2) una specie di batteri più evoluta, pluricellulare, che in generale osteggia le religioni tradizionali. E’ molto fiorente in occidente e si appropria parassitariamente delle religioni alternative orientali cercando di adattarle ad un mondo diverso, come se il pivot dei Lakers volesse indossare gli scarpini da danza di Carla Fracci. Non credono di solito in dio, ma “sentono” che c’è qualcosa che poi nessuno sa mai che cazzo è davvero, e seguono una marea di nuovi guru, ognuno col suo piccolo serbatoio di batteri da nutrire. La classificazione di questi newguru è molto frammentata ma più elaborata rispetto ai rappresentanti delle religioni ufficiali, per andare incontro alle esigenze dei batteri evoluti. Hanno tutti una linea comune che è quella di raggiungere fantomatiche illuminazioni, stati di benessere estatici, distacchi emotivi, pensa positivo, desideralo e lo avrai, il tutto nella frenetica ricerca della “luce” in opposizione all’oscurità da rifuggire. Tu sei quanto, mente quantica, cervello quantico, medicina quantica…parolina magica che neanche sanno cosa significa ma fa fico ed è un brand che fa presa su questa specie di batteri-polli. Li riconosci perchè sono schifati dagli argomenti della prima categoria ed hanno il loro linguaggio new age, joga in 1000 forme, meditazioni a quintali, intricati discorsi sul tutto è uno, la realtà è un’illusione, volemose bene, compassione, amore, mangia vegan, e la loro massima ambizione è la sconfitta del fantomatico EGO, una specie di mostro finale dei videogiochi.
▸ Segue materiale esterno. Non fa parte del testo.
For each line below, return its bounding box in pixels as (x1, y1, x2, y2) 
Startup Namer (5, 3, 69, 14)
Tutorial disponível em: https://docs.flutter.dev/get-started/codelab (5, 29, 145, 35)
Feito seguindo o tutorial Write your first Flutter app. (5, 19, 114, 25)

Hanno attuato la “speciazione” e adesso sono pochi e speciali, perchè stanno solo seguendo una via diversa ma parallela a quegli altri, senza rendersi conto che entrambe quelle vie finiscono nello stesso baratro.
I primi si sono rinchiusi in una cella di 4 pareti, i secondi in un labirinto, ma sempre in gabbia sono.
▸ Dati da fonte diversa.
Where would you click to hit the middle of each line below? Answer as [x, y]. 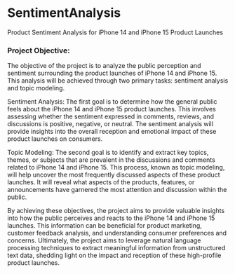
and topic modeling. [36, 88]
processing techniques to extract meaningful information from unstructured [116, 248]
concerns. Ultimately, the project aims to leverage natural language [104, 240]
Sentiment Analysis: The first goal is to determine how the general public [112, 102]
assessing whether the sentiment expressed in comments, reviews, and [110, 116]
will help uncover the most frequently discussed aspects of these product [114, 175]
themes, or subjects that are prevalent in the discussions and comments [111, 160]
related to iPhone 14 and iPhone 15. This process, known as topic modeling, [116, 167]
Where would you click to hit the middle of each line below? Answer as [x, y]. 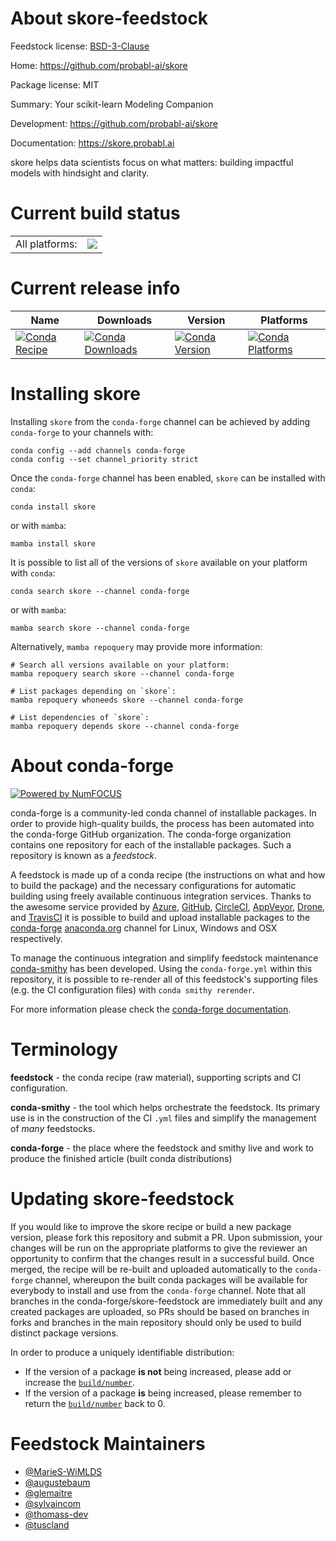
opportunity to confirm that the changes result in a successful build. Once [162, 1258]
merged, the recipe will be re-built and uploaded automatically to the [151, 1269]
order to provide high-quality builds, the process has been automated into [162, 823]
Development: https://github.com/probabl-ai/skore [114, 123]
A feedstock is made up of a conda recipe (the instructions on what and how [168, 874]
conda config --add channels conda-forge [98, 450]
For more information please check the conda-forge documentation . [151, 1009]
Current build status [95, 213]

Sia la prima che la seconda categoria umane descritte sono impossibilitate a raggiungere uno stato di benessere e, del resto, i risultati lo dimostrano. Se religioni e newguru funzionassero davvero saremmo tutti più felici invece mi sembra che aumentano sempre di più le nevrosi e le alienazioni e le persone sono sempre più nella merda. Squadra che perde si cambia.
Quindi, cosa resta?
Resta quello che c’è sempre stato. TU ed i tuoi desideri, qualunque essi siano.
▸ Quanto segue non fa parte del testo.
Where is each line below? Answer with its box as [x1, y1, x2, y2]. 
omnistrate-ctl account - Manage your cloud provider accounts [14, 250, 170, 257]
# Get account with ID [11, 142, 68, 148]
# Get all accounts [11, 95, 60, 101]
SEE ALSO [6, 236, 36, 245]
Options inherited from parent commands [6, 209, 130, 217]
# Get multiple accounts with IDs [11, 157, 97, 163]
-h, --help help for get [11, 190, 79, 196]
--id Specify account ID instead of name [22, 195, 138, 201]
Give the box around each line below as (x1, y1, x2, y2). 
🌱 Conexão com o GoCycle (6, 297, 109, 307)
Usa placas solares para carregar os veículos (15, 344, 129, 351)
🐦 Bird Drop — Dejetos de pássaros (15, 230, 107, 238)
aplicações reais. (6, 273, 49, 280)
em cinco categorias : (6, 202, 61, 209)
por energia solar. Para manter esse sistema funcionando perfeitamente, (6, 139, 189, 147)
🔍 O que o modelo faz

Non lasciatevi ingannare da quelli che affermano che per raggiungere l’illuminazione bisogna distaccarsi dall’ego. L’ego sei tu! E non è distaccato dal tuo essere, è parte di te e se cerchi di sopprimerlo con qualche tecnica new age o religiosa del cazzo, si incazza e ti morde di brutto. Ed è quello che sta succedendo a tutti. Eliminando l’Ego, stiamo assistendo ad un suicidio collettivo di massa. L’ego è l’arma che ci è stata data alla nascita per difenderci e devi solo saperla usare, non devi disfartene, altrimenti resterai con le chiappe da fuori, pronto a fare la felicità dei furbacchioni.
In questo mondo un’arma ci vuole sempre, solo devi saperla usare, altrimenti rischi di spararti nelle palle.
Ma allora quale sarebbe la soluzione? L’abbiamo sempre avuta sotto gli occhi senza gli inganni banali delle religioni e senza i segoni mentali dei nuovi guru che se avessero risolto davvero i problemi a cui cercate soluzione rivolgendovi a loro, sarebbero su una spiaggia a bere mojito con belle donne (o uomini) fumando marijuana, e non con le ascelle pezzate di sudore in un seminario in qualche città a raccontar cazzate a 100 euro a pollo, ma devono farlo perchè sono dei poveri cristi come tutti noi che devono sbarcare il lunario.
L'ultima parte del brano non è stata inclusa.